- [YOUR TASK]
Of the entries below, restate word for word only the section that runs from the line with "組織メンバを削除します。 (71, 86)" to the line with "Pridávanie šablón vybraných", counting both ends.

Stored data
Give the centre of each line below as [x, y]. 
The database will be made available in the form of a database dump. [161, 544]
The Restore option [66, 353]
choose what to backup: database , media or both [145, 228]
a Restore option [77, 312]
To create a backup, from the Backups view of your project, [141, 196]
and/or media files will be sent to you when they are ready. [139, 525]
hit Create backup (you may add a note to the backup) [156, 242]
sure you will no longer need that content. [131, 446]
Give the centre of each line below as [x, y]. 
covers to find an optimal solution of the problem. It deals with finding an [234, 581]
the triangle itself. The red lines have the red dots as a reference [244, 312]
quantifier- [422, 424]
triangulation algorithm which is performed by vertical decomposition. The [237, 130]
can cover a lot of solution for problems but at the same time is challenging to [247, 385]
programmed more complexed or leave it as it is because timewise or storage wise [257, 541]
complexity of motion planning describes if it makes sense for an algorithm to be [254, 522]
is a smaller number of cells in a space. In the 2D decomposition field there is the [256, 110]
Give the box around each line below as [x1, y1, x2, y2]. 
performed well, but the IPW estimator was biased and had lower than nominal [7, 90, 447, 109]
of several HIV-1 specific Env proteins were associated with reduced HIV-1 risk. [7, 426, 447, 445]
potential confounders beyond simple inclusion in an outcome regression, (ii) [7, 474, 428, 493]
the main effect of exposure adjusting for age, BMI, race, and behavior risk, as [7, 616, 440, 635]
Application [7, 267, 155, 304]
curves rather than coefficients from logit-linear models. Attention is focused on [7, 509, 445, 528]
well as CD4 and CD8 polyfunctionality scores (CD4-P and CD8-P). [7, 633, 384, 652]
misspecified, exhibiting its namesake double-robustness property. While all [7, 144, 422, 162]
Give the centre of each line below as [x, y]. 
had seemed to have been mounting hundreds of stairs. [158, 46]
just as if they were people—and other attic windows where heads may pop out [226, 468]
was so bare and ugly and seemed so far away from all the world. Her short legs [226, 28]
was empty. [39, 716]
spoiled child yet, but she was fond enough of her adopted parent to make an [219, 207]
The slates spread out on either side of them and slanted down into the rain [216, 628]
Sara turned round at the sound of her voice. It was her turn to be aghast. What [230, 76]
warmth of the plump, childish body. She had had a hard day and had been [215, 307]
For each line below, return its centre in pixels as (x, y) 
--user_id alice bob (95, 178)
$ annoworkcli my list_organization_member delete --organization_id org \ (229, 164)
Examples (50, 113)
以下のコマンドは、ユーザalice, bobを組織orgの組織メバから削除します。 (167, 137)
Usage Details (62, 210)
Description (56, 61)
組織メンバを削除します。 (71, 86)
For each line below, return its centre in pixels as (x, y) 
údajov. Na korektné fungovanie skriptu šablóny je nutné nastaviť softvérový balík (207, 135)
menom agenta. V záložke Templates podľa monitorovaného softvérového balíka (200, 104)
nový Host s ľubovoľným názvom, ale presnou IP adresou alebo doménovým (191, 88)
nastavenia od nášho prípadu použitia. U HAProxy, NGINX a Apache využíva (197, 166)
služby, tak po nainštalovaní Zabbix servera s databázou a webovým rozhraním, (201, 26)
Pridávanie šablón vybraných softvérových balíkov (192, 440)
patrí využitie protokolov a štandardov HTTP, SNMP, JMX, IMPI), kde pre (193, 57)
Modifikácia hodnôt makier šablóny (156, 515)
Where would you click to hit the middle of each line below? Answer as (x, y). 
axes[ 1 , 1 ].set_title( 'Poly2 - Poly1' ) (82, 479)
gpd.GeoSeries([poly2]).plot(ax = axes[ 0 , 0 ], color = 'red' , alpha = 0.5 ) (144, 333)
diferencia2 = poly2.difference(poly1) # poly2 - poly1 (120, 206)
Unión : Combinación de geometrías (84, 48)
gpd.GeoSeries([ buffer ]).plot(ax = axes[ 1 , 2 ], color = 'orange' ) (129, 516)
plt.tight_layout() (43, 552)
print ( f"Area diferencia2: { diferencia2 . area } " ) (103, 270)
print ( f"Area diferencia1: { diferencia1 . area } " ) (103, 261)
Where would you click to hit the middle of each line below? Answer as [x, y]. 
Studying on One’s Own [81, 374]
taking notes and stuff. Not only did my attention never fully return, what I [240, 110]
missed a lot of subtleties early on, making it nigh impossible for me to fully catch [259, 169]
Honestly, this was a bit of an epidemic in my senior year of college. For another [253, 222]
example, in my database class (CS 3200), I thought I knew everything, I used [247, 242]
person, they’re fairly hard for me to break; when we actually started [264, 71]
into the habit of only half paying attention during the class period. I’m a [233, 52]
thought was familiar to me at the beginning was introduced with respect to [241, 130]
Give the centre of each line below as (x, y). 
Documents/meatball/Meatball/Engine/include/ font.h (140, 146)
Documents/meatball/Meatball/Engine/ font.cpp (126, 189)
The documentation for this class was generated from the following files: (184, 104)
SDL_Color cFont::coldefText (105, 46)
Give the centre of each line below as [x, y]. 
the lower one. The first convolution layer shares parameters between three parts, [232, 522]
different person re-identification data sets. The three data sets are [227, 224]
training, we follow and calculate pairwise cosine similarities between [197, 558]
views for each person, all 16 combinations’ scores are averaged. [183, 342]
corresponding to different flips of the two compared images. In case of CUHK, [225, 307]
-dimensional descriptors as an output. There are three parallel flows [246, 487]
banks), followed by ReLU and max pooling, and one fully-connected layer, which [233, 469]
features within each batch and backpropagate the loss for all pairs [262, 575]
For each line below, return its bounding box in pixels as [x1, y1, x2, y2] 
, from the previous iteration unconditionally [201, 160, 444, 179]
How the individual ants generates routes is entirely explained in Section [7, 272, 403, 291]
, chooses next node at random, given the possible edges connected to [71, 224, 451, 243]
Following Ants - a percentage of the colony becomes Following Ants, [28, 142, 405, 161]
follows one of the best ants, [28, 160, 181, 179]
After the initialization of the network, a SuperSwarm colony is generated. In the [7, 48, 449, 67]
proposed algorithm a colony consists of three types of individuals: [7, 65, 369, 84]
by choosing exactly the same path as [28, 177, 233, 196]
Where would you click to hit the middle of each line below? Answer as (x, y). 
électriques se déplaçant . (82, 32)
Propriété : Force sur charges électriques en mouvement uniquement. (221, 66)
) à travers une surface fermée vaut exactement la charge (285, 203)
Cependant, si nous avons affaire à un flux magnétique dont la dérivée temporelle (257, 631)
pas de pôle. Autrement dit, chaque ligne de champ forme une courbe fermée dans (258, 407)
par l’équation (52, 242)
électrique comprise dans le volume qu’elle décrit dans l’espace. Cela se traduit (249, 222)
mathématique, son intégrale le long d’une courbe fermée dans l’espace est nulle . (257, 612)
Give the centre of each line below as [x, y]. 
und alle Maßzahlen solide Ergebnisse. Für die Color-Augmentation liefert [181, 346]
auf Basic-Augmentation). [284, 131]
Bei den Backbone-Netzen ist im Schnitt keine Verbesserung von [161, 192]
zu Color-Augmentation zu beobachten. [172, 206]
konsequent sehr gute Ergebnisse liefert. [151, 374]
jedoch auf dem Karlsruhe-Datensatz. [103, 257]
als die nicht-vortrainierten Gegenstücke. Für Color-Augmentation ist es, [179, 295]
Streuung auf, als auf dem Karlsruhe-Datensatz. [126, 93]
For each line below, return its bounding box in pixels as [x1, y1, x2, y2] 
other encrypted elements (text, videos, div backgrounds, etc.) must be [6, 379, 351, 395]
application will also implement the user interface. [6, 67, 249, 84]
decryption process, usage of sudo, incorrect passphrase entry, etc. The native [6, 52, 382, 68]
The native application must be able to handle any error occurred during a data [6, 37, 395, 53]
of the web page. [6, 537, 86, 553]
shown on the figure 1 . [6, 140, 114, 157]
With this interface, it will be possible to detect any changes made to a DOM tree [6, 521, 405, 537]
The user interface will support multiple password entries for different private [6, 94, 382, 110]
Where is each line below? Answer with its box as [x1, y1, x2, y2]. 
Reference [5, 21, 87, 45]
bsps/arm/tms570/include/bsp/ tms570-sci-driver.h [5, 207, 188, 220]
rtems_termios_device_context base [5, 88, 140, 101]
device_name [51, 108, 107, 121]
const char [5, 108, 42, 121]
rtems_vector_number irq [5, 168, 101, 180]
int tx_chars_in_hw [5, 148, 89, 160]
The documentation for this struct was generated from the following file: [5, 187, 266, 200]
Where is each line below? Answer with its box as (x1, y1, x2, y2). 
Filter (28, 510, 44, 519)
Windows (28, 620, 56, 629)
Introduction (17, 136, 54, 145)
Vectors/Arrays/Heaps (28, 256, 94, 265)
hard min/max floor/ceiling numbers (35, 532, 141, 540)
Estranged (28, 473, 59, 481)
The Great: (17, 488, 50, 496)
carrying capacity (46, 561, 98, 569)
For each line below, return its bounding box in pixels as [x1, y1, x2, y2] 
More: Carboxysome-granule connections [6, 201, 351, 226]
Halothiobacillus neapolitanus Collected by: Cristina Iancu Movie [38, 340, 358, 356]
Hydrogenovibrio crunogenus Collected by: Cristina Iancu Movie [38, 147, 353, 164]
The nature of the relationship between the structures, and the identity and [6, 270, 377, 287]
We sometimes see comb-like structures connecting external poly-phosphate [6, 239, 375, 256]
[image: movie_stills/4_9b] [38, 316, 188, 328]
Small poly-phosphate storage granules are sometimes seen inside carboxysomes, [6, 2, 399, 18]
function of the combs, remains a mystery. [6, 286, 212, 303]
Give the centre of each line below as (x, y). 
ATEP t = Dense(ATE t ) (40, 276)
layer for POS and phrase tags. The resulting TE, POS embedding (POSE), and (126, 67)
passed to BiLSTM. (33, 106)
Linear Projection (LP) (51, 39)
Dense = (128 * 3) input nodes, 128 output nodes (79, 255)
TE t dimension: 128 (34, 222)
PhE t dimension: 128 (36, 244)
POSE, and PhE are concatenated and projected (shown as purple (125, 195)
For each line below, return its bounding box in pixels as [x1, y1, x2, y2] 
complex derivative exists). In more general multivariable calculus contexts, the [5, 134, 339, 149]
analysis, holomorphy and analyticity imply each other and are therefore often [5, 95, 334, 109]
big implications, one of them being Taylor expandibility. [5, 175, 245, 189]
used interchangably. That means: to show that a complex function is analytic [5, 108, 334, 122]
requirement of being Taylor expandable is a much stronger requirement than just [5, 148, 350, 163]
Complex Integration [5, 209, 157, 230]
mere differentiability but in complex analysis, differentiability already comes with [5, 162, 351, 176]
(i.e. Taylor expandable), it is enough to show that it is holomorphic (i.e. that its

- [OUTPUT BELOW]
組織メンバを削除します。 (71, 86)
For each line below, return its centre in pixels as (x, y) 
údajov. Na korektné fungovanie skriptu šablóny je nutné nastaviť softvérový balík (207, 135)
menom agenta. V záložke Templates podľa monitorovaného softvérového balíka (200, 104)
nový Host s ľubovoľným názvom, ale presnou IP adresou alebo doménovým (191, 88)
nastavenia od nášho prípadu použitia. U HAProxy, NGINX a Apache využíva (197, 166)
služby, tak po nainštalovaní Zabbix servera s databázou a webovým rozhraním, (201, 26)
Pridávanie šablón vybraných softvérových balíkov (192, 440)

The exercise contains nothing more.